“genbank基因组的自动化质量控制。”

GenBankQC的Python项目详细描述


https://api.travis-ci.org/andrewsanchez/GenBankQC.svg?branch=master

genbank质量控制

完整的文档保存在genbank-qc.readthedocs.io。这是一项正在进行的工作。

genbankqc致力于解决公共数据库的质量控制问题,例如国家生物技术信息中心的GenBank。我们的目标是提供一个简单、高效、自动化的解决方案来评估基因组的质量。

Please note that GenbankQC is currently in alpha. As a proof of concept for a specific use case, it currently has limitations that users should be aware of.
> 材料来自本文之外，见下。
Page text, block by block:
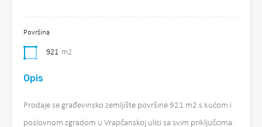
Površina
921 m2
Opis
Prodaje se građevinsko zemljište površine 921 m2 s kućom i
poslovnom zgradom u Vrapčanskoj ulici sa svim priključcima.
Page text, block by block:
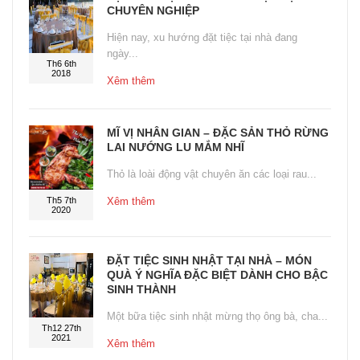
Th6 6th
2018
CHUYÊN NGHIỆP
Hiện nay, xu hướng đặt tiệc tại nhà đang
ngày...
Xêm thêm
Th5 7th
2020
MĨ VỊ NHÂN GIAN – ĐẶC SẢN THỎ RỪNG
LAI NƯỚNG LU MẮM NHĨ
Thỏ là loài động vật chuyên ăn các loại rau...
Xêm thêm
Th12 27th
2021
ĐẶT TIỆC SINH NHẬT TẠI NHÀ – MÓN
QUÀ Ý NGHĨA ĐẶC BIỆT DÀNH CHO BẬC
SINH THÀNH
Một bữa tiệc sinh nhật mừng thọ ông bà, cha...
Xêm thêm

If there is interest, we will address the issues to make it more convenient to use. Please see caveats for more details.

功能

  • 标签/注释独立质量控制基于:
    • 简单指标
    • 利用MASH
    • 估计基因组距离
  • 标记潜在的异常值,以排除它们对管道的污染

genbankqc工作流程包括以下步骤:

  1. 基于以下指标为每个基因组生成统计信息:
    • 未知碱基数
    • 控件数
    • 装配尺寸
    • 与其他基因组相比的平均MASH距离
  2. 基于这些统计数据标记潜在异常值:
    • 包含一定数量以上未知碱基的标记基因组。
    • 基于中位数绝对偏差将基因组标记在范围之外。
      • 适用于容器数量和装配尺寸
    • 标记距离大于绝对偏差中值上端的基因组。
  3. 用彩色编码树可视化结果

使用量

genbankqc /path/to/genomes
open /path/to/genomes/Escherichia_coli/qc/200_3.0_3.0_3.0/tree.svg

安装

如果您还没有一个功能性的conda环境,请下载并安装Miniconda

conda create -n genbankqc -c etetoolkit -c biocore pip ete3 scikit-bio

source activate genbankqc

pip install genbankqc

注意事项

对于文件名有一些任意的硬编码限制。这是因为该项目最初是作为ncbi工具包(NCBITK)的一部分开始的,我们使用该工具包从ncbi下载基因组。ncbitk生成genbankqc当前期望的特定目录结构和文件命名方案。

如果您希望使用genbankqc而不使用ncbitk,那么所需的只是文件名与python正则表达式re.compile('.*(GCA_\d+\.\d.*)(.fasta)')匹配。您可以按照我在pythex.org上的示例快速测试这一点。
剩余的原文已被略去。